Despite
having spent two nights in Madrid, there has been little time and opportunity
to see much of this vast city. Been
staying near the Madrid Chamartin train station which simplifies the
travelling, but Chamartin is not near anything too much, essentially a business
district. Staying at the Hotel Weare
Chamartin, which is convenient and fine, literally across a covered walkway
from the train station. The station is
impressive, has a ground floor lobby level with many shops and then three
levels below each with train lines going in all sorts of directions.
Our train to Sigüenza
was booked for later afternoon so we had the morning free to go into Madrid
centre. Took the metro underground to
Sol station and managed to not get lost.
I spent a couple of hours in the Prado museum (hundreds of pre-1900
paintings from many old masters), saw Raphael, Velasquez, Van Dyk, Rembrandt,
Goya, El Bosco (Bosch) etc.
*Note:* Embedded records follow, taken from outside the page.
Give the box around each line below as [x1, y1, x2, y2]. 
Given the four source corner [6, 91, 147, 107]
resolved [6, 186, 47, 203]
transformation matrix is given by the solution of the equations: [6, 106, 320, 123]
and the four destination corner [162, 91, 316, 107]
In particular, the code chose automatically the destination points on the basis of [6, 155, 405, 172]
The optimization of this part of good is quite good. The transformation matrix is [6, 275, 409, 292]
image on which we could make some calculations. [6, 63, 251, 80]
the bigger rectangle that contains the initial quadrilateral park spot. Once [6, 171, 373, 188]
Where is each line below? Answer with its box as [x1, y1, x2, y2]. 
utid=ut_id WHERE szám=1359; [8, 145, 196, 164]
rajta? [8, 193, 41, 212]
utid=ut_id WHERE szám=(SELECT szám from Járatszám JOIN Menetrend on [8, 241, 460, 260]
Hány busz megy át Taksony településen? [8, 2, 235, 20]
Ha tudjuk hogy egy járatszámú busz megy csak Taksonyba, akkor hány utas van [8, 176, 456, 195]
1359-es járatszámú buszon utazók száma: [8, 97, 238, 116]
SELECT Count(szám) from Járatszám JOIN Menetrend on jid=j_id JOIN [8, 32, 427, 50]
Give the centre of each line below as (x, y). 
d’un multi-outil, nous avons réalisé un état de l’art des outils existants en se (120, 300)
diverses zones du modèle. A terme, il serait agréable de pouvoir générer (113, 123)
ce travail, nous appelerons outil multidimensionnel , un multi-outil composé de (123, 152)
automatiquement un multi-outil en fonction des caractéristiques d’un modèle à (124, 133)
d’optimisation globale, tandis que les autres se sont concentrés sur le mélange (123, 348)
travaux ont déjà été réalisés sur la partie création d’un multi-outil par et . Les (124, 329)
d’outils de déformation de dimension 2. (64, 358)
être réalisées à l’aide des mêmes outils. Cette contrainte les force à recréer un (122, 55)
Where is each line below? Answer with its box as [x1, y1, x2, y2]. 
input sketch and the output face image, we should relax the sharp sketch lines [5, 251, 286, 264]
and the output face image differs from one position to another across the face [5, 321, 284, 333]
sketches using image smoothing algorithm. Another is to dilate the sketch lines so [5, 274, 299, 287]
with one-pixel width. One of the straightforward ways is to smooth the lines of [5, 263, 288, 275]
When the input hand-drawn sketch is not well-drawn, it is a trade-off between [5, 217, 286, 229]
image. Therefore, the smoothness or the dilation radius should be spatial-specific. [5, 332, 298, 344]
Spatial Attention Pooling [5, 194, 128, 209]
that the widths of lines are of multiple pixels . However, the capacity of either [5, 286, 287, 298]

So many
famous pictures, any one of which would have commanded a special exhibition at
the Western Australian gallery. Martha
enjoyed a couple of hours wandering around and expertly navigating the tourist map, dodging street protest marches, gazing at the old buildings and occasionally looking for a bargain.
Train trip to
Sigüenza was pleasant. The train was a
regional train and less formal than the train to Santiago as the seats were not
allocated, and had no dining car etc. I
think the train left Chamartin with 10 people on it, though picked up some more
later. We had the whole carriage to
ourselves.
Travelling by
train, and bus, is relaxing and gives chance to see the scenery. Realising that at least two of our trips
(Madrid to Santiago, Madrid to Sigüenza) were return trips covering the same
ground, I have formulated a very clever idea to avoid seeing the same scenery
both ways. All I need to do is to sit on
the left side of the train going out to Sigüenza and then on the right hand
side on the return. That should do it ;-)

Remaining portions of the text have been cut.